In the Nemenyi post hoc test, the performance of two models is considered to be significantly different if the average rank value $R_{ave}^j$ of the two models is greater than or equal to the criterion distance $(CD=q_{\alpha }\sqrt{\frac{K\left(K+1\right)}{6N}})$, where the critical value $q_{\alpha }$ obeys the Tukey distribution. By checking the table and calculating, $q_{0.05}=3.102$ under the confidence level $\alpha =0.05$, then $CD=4.0047$. It can be seen from Figure 12 that the MCIR-RGAD model is optimal and significantly different from $J_{JH}$ and $J_{JG}$. In addition, $J_{CH}$, $J_{MH}$, and 3 are equivalent, and $J_{MG}$ is equivalent to $J_{CG}$. Namely, the model performance can be ordered as $J_{MCIR-RGAD}>J_{CH}=J_{MH}=$③$>J_{MG}=J_{CG}>$①+③$>J_{JG}>J_{JH}$.

Figure 12. Average ranks diagram comparing the benchmark methods in terms of accuracy.

5. Conclusions

It is crucial and time-consuming to obtain anomaly classification information in big data with uncertainty, redundancy, and incompleteness. In this paper, a new attribute reduction algorithm (MCIR) is proposed based on the correlation and independence of the data. Furthermore, considering the consistency of attribute reduction and decision tree in selecting features, this paper combines their advantages and constructs an anomaly detection algorithm called RGAD to tackle incomplete data based on the maximal consistent blocks. The proposed algorithm (MCIR-RGAD) can significantly reduce the computation time and effectively maintain or improve the accuracy. Therefore, facing the problem of anomaly detection, this paper provides an effective solution for the optimization of data quality and the processing of incomplete data.

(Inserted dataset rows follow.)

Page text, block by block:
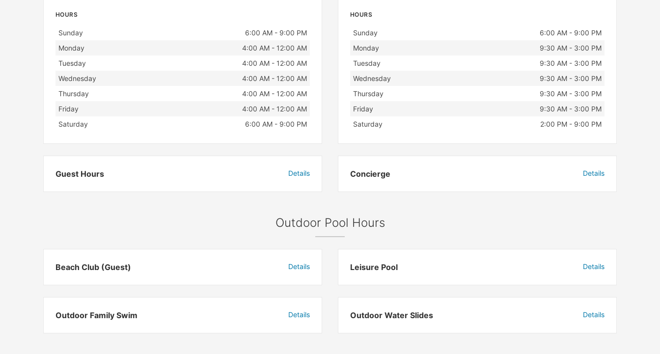
HOURS
Day Hours
Sunday
6:00 AM - 9:00 PM
Monday
4:00 AM - 12:00 AM
Tuesday
4:00 AM - 12:00 AM
Wednesday
4:00 AM - 12:00 AM
Thursday
4:00 AM - 12:00 AM
Friday
4:00 AM - 12:00 AM
Saturday
6:00 AM - 9:00 PM
HOURS
Day Hours
Sunday
6:00 AM - 9:00 PM
Monday
9:30 AM - 3:00 PM
Tuesday
9:30 AM - 3:00 PM
Wednesday
9:30 AM - 3:00 PM
Thursday
9:30 AM - 3:00 PM
Friday
9:30 AM - 3:00 PM
Saturday
2:00 PM - 9:00 PM
Guest Hours Details Concierge Details
Outdoor Pool Hours
Beach Club (Guest) Details Leisure Pool Details
Outdoor Family Swim Details Outdoor Water Slides Details
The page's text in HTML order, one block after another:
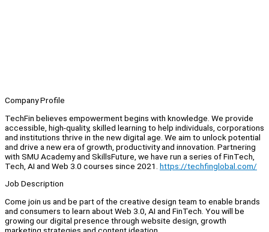
Company Profile
TechFin believes empowerment begins with knowledge. We provide
accessible, high-quality, skilled learning to help individuals, corporations
and institutions thrive in the new digital age. We aim to unlock potential
and drive a new era of growth, productivity and innovation. Partnering
with SMU Academy and SkillsFuture, we have run a series of FinTech,
Tech, AI and Web 3.0 courses since 2021. https://techfinglobal.com/
Job Description
Come join us and be part of the creative design team to enable brands
and consumers to learn about Web 3.0, AI and FinTech. You will be
growing our digital presence through website design, growth
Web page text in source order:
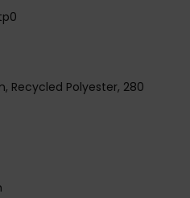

In the future, we plan to extend this work in the context of unsupervised learning from the perspective of structural information among objects, using the concept of neighborhood information systems in rough set theory. The extended work will optimize the data quality and reduce the time complexity through attribute reduction methods, improve the detection performance of classification tasks through structural information, and maximize valuable information through incomplete mixed data (both categorical and numerical data). This will provide an effective solution to the research of information theory and rough set theory on anomaly detection problems.